Storage request for datasets published by research team
The research team would like to release public datasets hosted on wikimedia infrastructure. These datasets are dumps-esque in nature, consisting of a number of larger files that together represent a full dataset.
Following a conversation with Lukasz, this storage request is for a proof of concept dataset that the research team will use to develop the process and tooling for future datasets. We will also request additional storage resources for the upcoming Misc swift cluster.
PoC Dataset
The dataset to serve as a proof of concept are the commons images at a 300px thumbnail resolution, released for machine learning research. The total size of the dataset is ~3TB, stored in e.g. 3000 files that are ~1GB each. The files are gzipped, newline delimited json strings; each line corresponds to an image, and the columns include the base64 encoded image bytes. The dataset is generated using spark on the data engineering cluster, so the number and size of the files is configurable.
Growth
Generally:
- no duplicated data. ie. if there is a monthly schedule to update the dataset, the growth of the dataset comes from the additional data from the new month.
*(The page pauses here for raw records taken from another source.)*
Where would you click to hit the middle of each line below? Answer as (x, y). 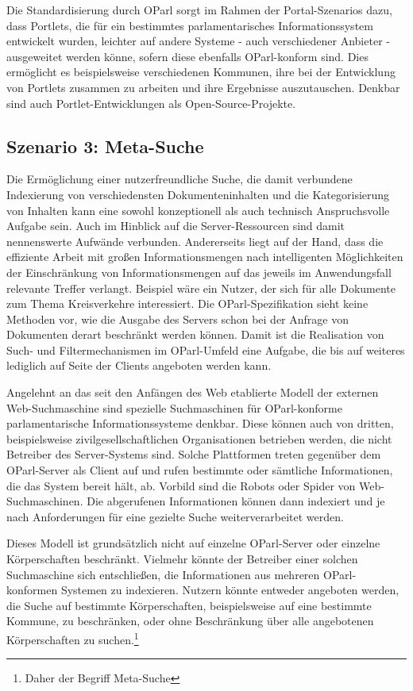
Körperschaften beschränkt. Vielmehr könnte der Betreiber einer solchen (182, 559)
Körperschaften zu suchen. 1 (73, 638)
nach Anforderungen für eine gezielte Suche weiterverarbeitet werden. (175, 516)
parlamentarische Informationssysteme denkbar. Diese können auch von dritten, (200, 423)
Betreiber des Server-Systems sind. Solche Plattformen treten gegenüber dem (194, 454)
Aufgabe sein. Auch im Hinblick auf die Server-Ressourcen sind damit (176, 226)
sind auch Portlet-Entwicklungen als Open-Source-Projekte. (151, 103)
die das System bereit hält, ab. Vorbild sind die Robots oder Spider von (181, 485)
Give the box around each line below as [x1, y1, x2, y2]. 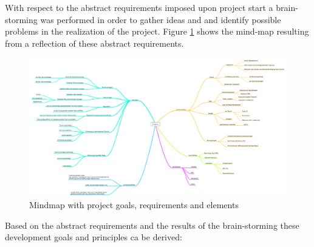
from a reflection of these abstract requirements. [5, 36, 184, 49]
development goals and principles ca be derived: [5, 231, 182, 243]
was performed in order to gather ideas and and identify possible [40, 13, 281, 25]
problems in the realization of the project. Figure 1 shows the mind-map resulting [5, 25, 309, 38]
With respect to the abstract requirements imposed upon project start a [5, 1, 273, 13]
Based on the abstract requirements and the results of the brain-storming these [5, 218, 299, 231]
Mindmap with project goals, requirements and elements [29, 198, 239, 211]
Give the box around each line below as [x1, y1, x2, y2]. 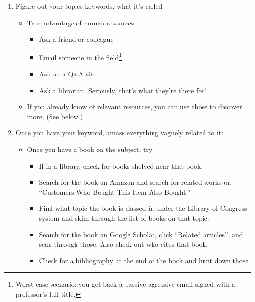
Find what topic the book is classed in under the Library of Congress [39, 203, 247, 213]
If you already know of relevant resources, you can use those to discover [27, 101, 242, 112]
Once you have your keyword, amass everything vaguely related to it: [15, 127, 224, 138]
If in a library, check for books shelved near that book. [39, 160, 203, 171]
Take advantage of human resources [27, 17, 134, 27]
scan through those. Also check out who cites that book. [39, 239, 208, 249]
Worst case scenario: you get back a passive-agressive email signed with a [15, 279, 235, 289]
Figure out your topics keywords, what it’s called [15, 1, 163, 11]
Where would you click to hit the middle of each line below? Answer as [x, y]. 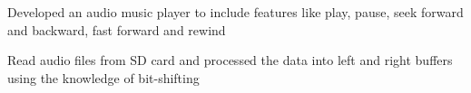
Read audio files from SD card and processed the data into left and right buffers [230, 60]
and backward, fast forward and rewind [117, 29]
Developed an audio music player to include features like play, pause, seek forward [235, 12]
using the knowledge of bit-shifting [103, 77]
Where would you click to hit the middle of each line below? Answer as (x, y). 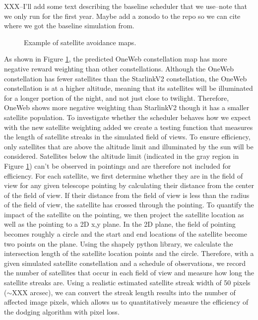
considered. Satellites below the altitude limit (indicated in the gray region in (122, 156)
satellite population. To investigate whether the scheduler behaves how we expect (128, 117)
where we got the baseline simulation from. (69, 26)
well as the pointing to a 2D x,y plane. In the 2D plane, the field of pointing (120, 224)
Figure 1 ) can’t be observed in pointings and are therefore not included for (118, 165)
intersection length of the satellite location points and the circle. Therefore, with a (129, 253)
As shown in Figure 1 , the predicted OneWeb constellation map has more (116, 59)
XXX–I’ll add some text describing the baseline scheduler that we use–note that (126, 6)
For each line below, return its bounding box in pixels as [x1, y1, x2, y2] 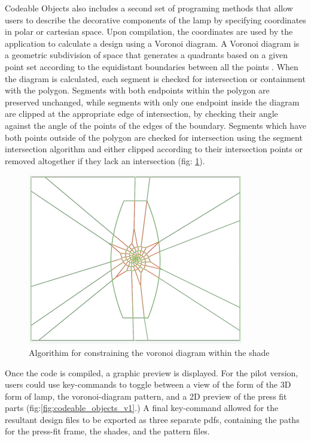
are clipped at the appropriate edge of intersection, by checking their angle [5, 107, 278, 120]
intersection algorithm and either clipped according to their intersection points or [5, 143, 303, 155]
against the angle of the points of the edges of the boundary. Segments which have [5, 119, 306, 131]
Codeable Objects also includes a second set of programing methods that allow [5, 2, 293, 14]
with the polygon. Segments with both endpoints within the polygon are [5, 84, 270, 96]
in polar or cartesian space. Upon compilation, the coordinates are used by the [5, 25, 293, 38]
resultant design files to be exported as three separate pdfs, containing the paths [5, 413, 300, 425]
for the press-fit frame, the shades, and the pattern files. [5, 425, 210, 437]

- not all datasets need to be regularly updated
- for data privacy reasons, some data might be deleted after a period of time; resulting in a little growth over time
For the poc dataset, the growth would mirror the growth of the commons images; though we don't expect to update the poc dataset regularly before moving to the new misc swift cluster.
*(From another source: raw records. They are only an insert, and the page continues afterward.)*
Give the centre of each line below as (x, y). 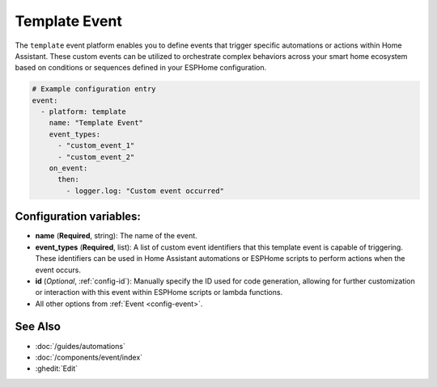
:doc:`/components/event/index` (89, 357)
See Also (38, 327)
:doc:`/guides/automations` (80, 346)
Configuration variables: (78, 217)
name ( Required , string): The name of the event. (116, 236)
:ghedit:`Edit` (57, 368)
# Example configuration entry (94, 89)
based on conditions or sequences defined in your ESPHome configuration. (141, 68)
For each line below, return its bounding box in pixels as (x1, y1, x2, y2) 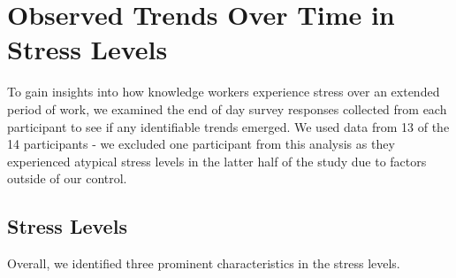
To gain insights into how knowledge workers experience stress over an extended (7, 82, 440, 101)
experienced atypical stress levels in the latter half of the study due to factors (7, 151, 427, 170)
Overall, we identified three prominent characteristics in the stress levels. (7, 254, 400, 273)
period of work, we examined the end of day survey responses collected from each (7, 99, 447, 118)
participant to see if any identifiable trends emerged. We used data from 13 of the (7, 117, 450, 135)
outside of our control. (7, 169, 127, 188)
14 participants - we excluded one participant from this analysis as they (7, 135, 395, 153)
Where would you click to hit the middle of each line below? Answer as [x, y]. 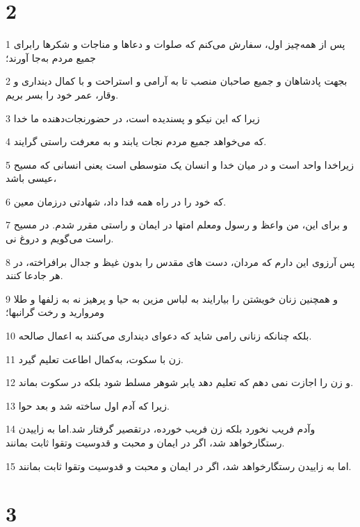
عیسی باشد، [31, 178]
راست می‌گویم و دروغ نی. [60, 239]
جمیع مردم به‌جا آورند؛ [51, 57]
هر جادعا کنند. [34, 275]
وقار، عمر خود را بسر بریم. [62, 94]
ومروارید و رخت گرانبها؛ [55, 312]
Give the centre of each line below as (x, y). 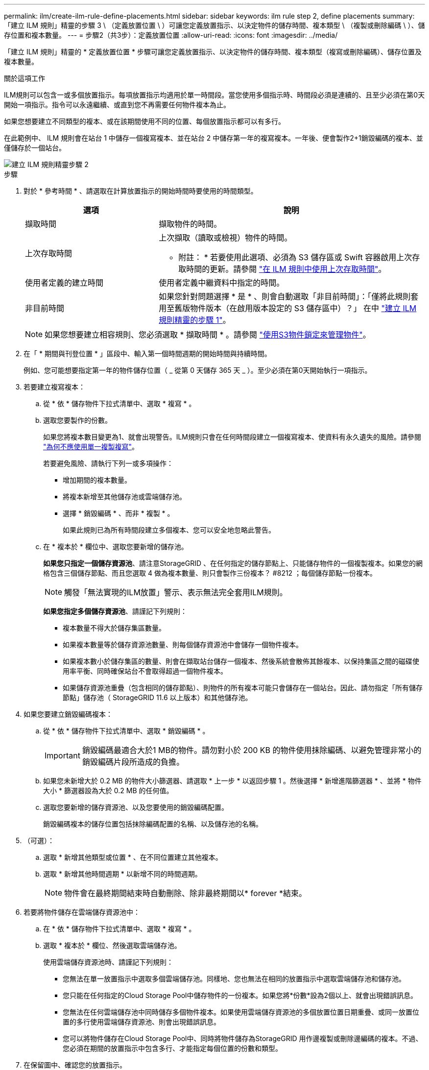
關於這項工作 (24, 78)
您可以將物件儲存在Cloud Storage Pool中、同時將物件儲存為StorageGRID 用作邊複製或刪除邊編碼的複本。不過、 (243, 1038)
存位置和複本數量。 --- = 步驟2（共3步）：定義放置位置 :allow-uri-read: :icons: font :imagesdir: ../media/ (171, 35)
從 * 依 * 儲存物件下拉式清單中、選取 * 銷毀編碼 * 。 (126, 731)
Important (62, 755)
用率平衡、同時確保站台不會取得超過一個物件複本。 (145, 671)
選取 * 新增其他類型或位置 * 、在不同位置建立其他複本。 (133, 857)
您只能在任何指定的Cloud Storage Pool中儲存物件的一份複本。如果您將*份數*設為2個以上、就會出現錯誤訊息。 (240, 995)
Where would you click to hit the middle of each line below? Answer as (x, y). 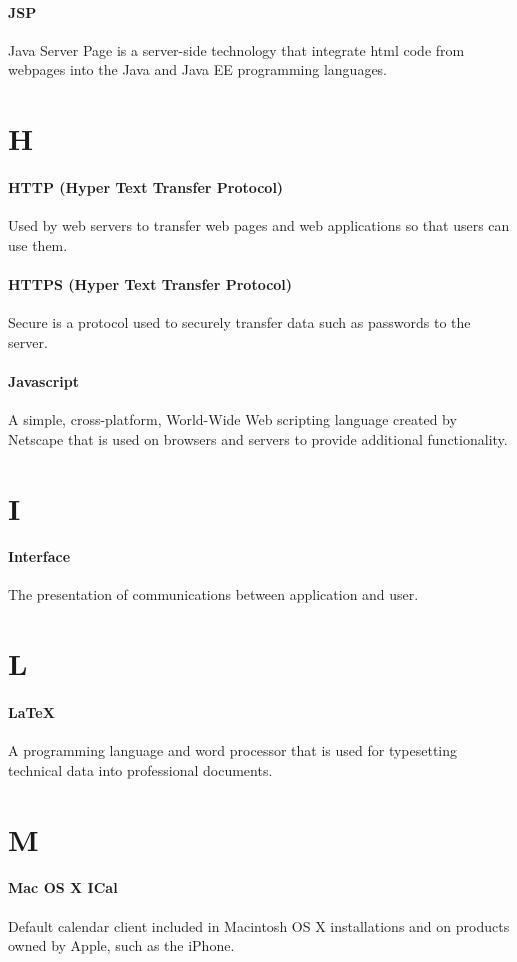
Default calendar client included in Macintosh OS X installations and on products (259, 925)
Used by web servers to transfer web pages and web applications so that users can (259, 225)
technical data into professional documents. (140, 769)
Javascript (43, 380)
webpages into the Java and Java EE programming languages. (198, 69)
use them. (38, 244)
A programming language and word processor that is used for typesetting (233, 750)
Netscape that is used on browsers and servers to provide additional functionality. (258, 438)

Expected traffic / hit rate
Datasets released by team are generally used for academic research. This results in a burst of traffic for the initial download of the data, possibly from a distributed system. In addition, upon initial release of a dataset, there are possibly multiple users that download the dataset concurrently.
- overall, few distinct users that download data
- expect most users to download the full dataset
- a partitioning scheme can be used to enable downloading subsets of the data. The partitioning depends on the type of dataset, most common is to use wiki project and/or time based partitions (e.g. "commons/2021/10/15/file001_005.json.gzipped")
Given the above usage description, I am not sure whether the hit rate is meaningful in this context.
Permissions for writing (new account)
Likely, a new account and/or swift container for swift container is needed?
Misc swift cluster
What is the process for requesting resources on the future misc swift cluster?